Although we demonstrate clear elevations in CSF metals prior to elevations in canonical markers of disease, the cause of these extracellular changes and their intracellular consequences remain unclear. More so, it is unknown whether the extracellular space recapitulates what is occurring intracellularly. Based upon the known interaction between Cu and mutant Huntingtin aggregates, we postulate that the accumulation of aggregates with bound Cu accelerates neuronal death in two ways: i) Cu increases mutant Huntingtin aggregation and ii) deficiencies in Cu-dependent biological processes due to sequestration by mutant Huntingtin. Interestingly, there is considerable overlap between the molecular mechanisms implicated in HD pathology and Cu-dependent biological processes: mitochondrial function via cytochrome C oxidase, dopamine excess via dopamine β-hydroxylase, and oxidative stress via superoxide dismutase 1. Our observed elevations in CSF Cu early in disease may not recapitulate intracellular levels, in fact, we propose that in HD, Cu is sequestered by mutant HTT and thus creates conditions of intracellular Cu deficiency despite elevations in the extracellular space.
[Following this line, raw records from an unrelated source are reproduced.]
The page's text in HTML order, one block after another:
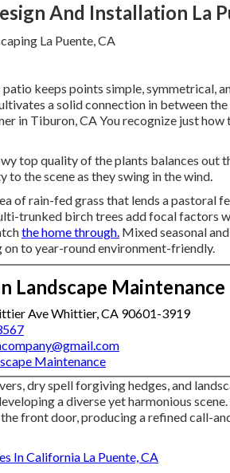
And Installation La
keeps points simple, symmetrical,
a solid connection in between
in Tiburon, CA You recognize just
top quality of the plants balances out
the scene as they swing in the wind.
of rain-fed grass that lends a pastoral
trunked birch trees add focal factors
the home through. Mixed seasonal
on to year-round environment-friendly.
Landscape Maintenance
Ave Whittier, CA 90601-3919
Maintenance
dry spell forgiving hedges, and
a diverse yet harmonious
front door, producing a refined call-
In California La Puente, CA
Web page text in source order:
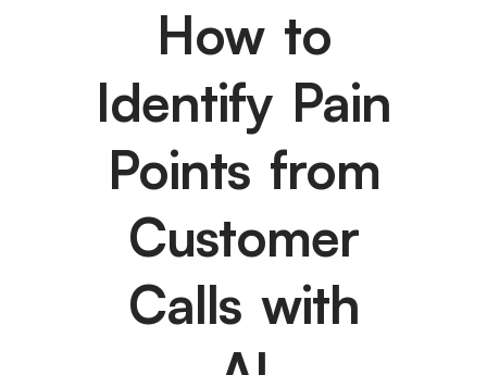
How to
Identify Pain
Points from
Customer
Calls with
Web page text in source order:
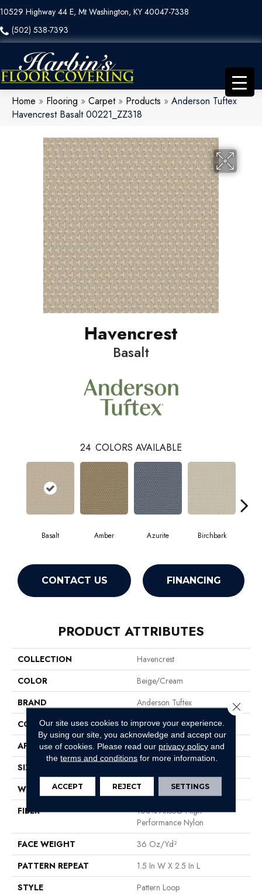
10529 Highway 44 E, Mt Washington, KY 40047-7338
(502) 538-7393
Home » Flooring » Carpet» Products » Anderson Tuftex
Havencrest Basalt 00221_ZZ318
Havencrest
Basalt
24 COLORS AVAILABLE
Basalt Amber Azurite Birchbark
CONTACT US FINANCING
PRODUCT ATTRIBUTES
COLLECTION
Havencrest
COLOR
Beige/Cream
BRAND
Anderson Tuftex
CONSTRUCTION
Pattern Loop
APPLICATION
Residential
SIZE
WIDTH
12 Ft
FIBER
100% Anso® High
Performance Nylon
FACE WEIGHT
36 Oz/yd²
PATTERN REPEAT
1.5 In W X 2.5 In L
STYLE
Pattern Loop
Our site uses cookies to improve your experience.
By using our site, you acknowledge and accept our
use of cookies. Please read our privacy policy and
theterms and conditions for more information.
ACCEPT REJECT SETTINGS
Close
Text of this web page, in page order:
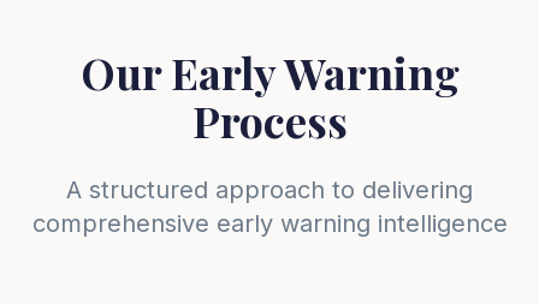
Our Early Warning
Process
A structured approach to delivering
comprehensive early warning intelligence
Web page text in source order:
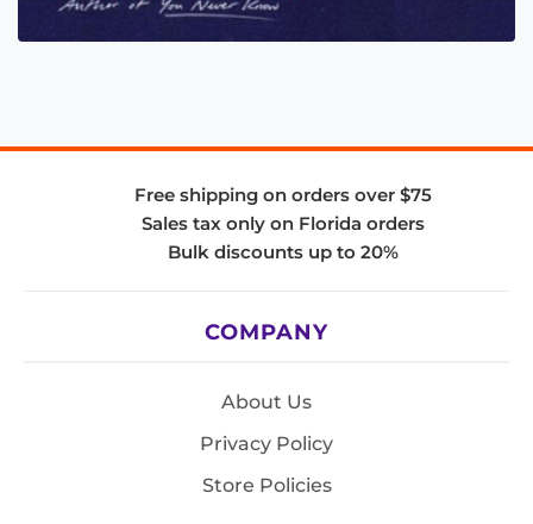
Free shipping on orders over $75
Sales tax only on Florida orders
Bulk discounts up to 20%
COMPANY
About Us
Privacy Policy
Store Policies
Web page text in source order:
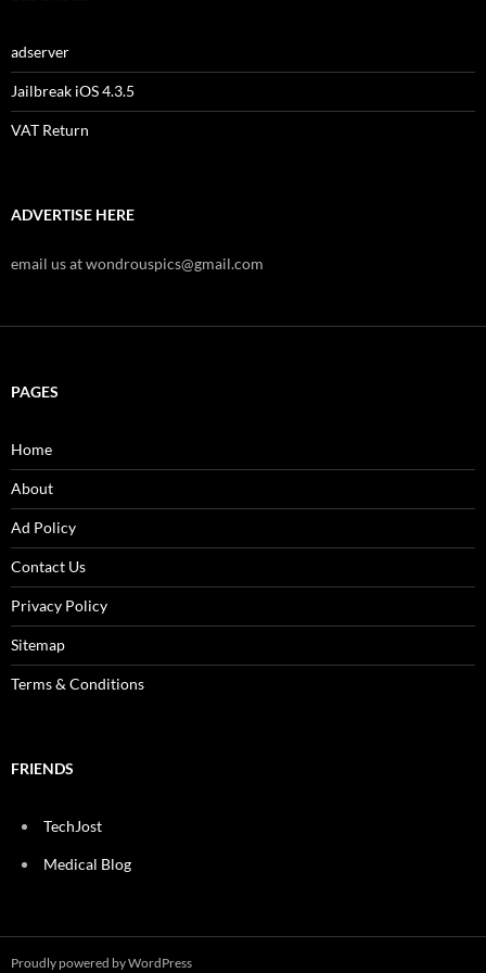
adserver
Jailbreak iOS 4.3.5
VAT Return
ADVERTISE HERE
email us at wondrouspics@gmail.com
PAGES
Home
About
Ad Policy
Contact Us
Privacy Policy
Sitemap
Terms & Conditions
FRIENDS
TechJost
Medical Blog
Proudly powered by WordPress
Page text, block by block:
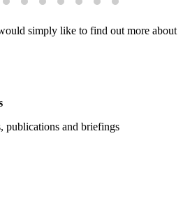
simply like to find out more about
publications and briefings
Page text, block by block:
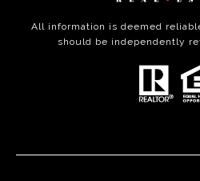
All information is deemed
should be independently
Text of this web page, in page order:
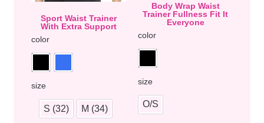
Sport Waist Trainer
With Extra Support
color
size
S (32) M (34)
Body Wrap Waist
Trainer Fullness Fit It
Everyone
color
size
O/S
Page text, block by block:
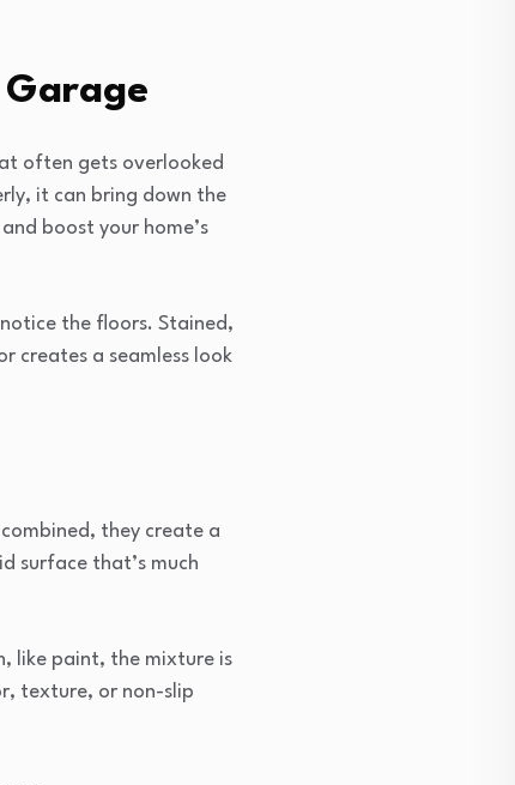
often gets overlooked
it can bring down the
boost your home’s
the floors. Stained,
creates a seamless look
they create a
surface that’s much
like paint, the mixture is
texture, or non-slip
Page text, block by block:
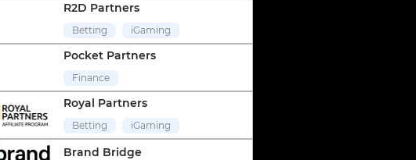
R2D Partners
Betting iGaming
Pocket Partners
Finance
Royal Partners
Betting iGaming
Brand Bridge
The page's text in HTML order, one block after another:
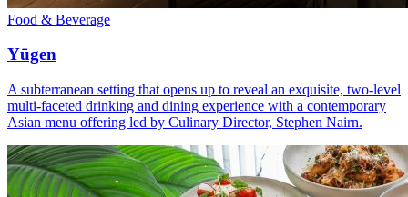
Food & Beverage
Yūgen
A subterranean setting that opens up to reveal an exquisite, two-level
multi-faceted drinking and dining experience with a contemporary
Asian menu offering led by Culinary Director, Stephen Nairn.
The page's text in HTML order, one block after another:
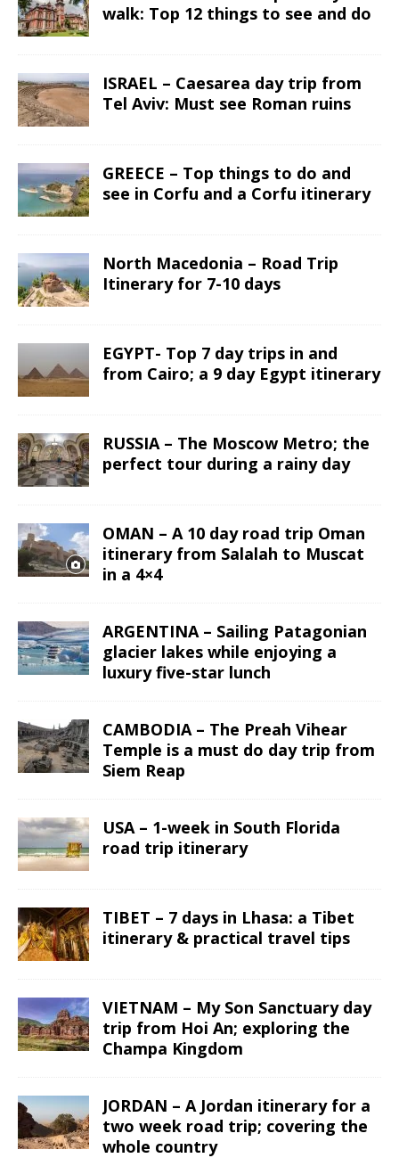
walk: Top 12 things to see and do
ISRAEL – Caesarea day trip from
Tel Aviv: Must see Roman ruins
GREECE – Top things to do and
see in Corfu and a Corfu itinerary
North Macedonia – Road Trip
Itinerary for 7-10 days
EGYPT- Top 7 day trips in and
from Cairo; a 9 day Egypt itinerary
RUSSIA – The Moscow Metro; the
perfect tour during a rainy day
OMAN – A 10 day road trip Oman
itinerary from Salalah to Muscat
in a 4×4
ARGENTINA – Sailing Patagonian
glacier lakes while enjoying a
luxury five-star lunch
CAMBODIA – The Preah Vihear
Temple is a must do day trip from
Siem Reap
USA – 1-week in South Florida
road trip itinerary
TIBET – 7 days in Lhasa: a Tibet
itinerary & practical travel tips
VIETNAM – My Son Sanctuary day
trip from Hoi An; exploring the
Champa Kingdom
JORDAN – A Jordan itinerary for a
two week road trip; covering the
whole country
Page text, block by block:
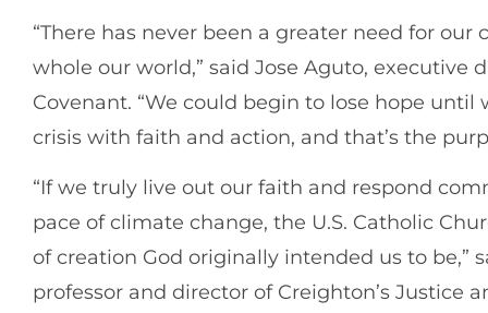
“There has never been a greater need for
whole our world,” said Jose Aguto, executive
Covenant. “We could begin to lose hope
crisis with faith and action, and that’s the
“If we truly live out our faith and respond
pace of climate change, the U.S. Catholic
of creation God originally intended us to be,”
professor and director of Creighton’s Justice
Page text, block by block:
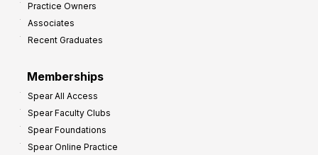
Practice Owners
Associates
Recent Graduates
Memberships
Spear All Access
Spear Faculty Clubs
Spear Foundations
Spear Online Practice
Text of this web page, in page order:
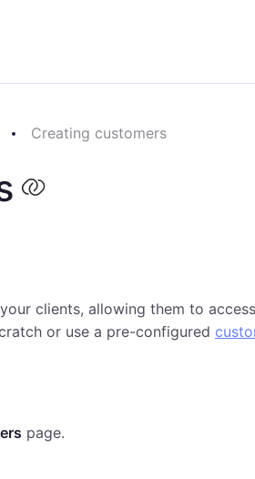
Creating customers
clients, allowing them to access
or use a pre-configured
page.
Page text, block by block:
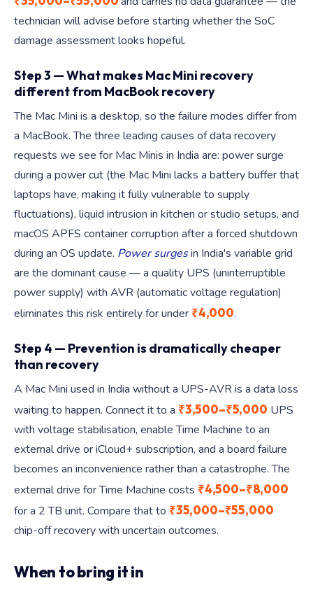
technician will advise before starting whether the SoC
damage assessment looks hopeful.
Step 3 — What makes Mac Mini recovery
different from MacBook recovery
The Mac Mini is a desktop, so the failure modes differ from
a MacBook. The three leading causes of data recovery
requests we see for Mac Minis in India are: power surge
during a power cut (the Mac Mini lacks a battery buffer that
laptops have, making it fully vulnerable to supply
fluctuations), liquid intrusion in kitchen or studio setups, and
macOS APFS container corruption after a forced shutdown
during an OS update. Power surgesin India's variable grid
are the dominant cause — a quality UPS (uninterruptible
power supply) with AVR (automatic voltage regulation)
eliminates this risk entirely for under ₹4,000.
Step 4 — Prevention is dramatically cheaper
than recovery
A Mac Mini used in India without a UPS-AVR is a data loss
waiting to happen. Connect it to a ₹3,500–₹5,000 UPS
with voltage stabilisation, enable Time Machine to an
external drive or iCloud+ subscription, and a board failure
becomes an inconvenience rather than a catastrophe. The
external drive for Time Machine costs ₹4,500–₹8,000
for a 2 TB unit. Compare that to ₹35,000–₹55,000
chip-off recovery with uncertain outcomes.
When to bring it in
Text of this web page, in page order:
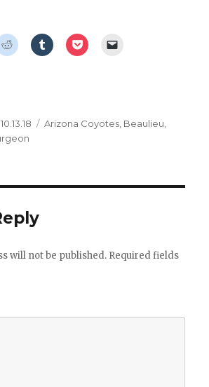
e
Posted
on
10.13.18 Categories
Arizona Coyotes, Beaulieu,
will not be published. Required fields
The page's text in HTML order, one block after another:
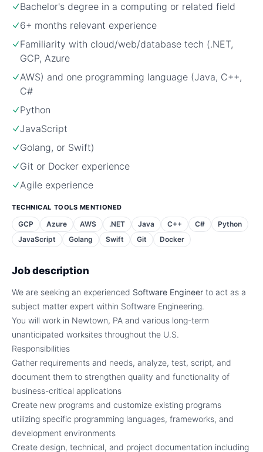
Bachelor's degree in a computing or related field
6+ months relevant experience
Familiarity with cloud/web/database tech (.NET,
GCP, Azure
AWS) and one programming language (Java, C++,
C#
Python
JavaScript
Golang, or Swift)
Git or Docker experience
Agile experience
TECHNICAL TOOLS MENTIONED
GCP Azure AWS .NET Java C++ C#
Python
JavaScript
Golang Swift Git Docker
Job description
We are seeking an experienced Software Engineer to act as a
subject matter expert within Software Engineering.
You will work in Newtown, PA and various long-term
unanticipated worksites throughout the U.S.
Responsibilities
Gather requirements and needs, analyze, test, script, and
document them to strengthen quality and functionality of
business-critical applications
Create new programs and customize existing programs
utilizing specific programming languages, frameworks, and
development environments
Create design, technical, and project documentation including

In sum, our work provides important insights into metal biology under normal homeostatic mechanisms as well as alterations in these mechanisms in the context of HD. We report here that CSF Cu, Mn and Zn are altered prior to established disease biomarkers and track with indicators of clinical severity. Our findings provide a strong scientific premise to explore the mechanistic link between Cu and Zn and mHTT and how alterations in these intracellular/extracellular metal levels contribute to neuronal pathology. Together, these investigations might validate a novel biomarker of early HD pathology to utilize in the new phase of clinical investigations.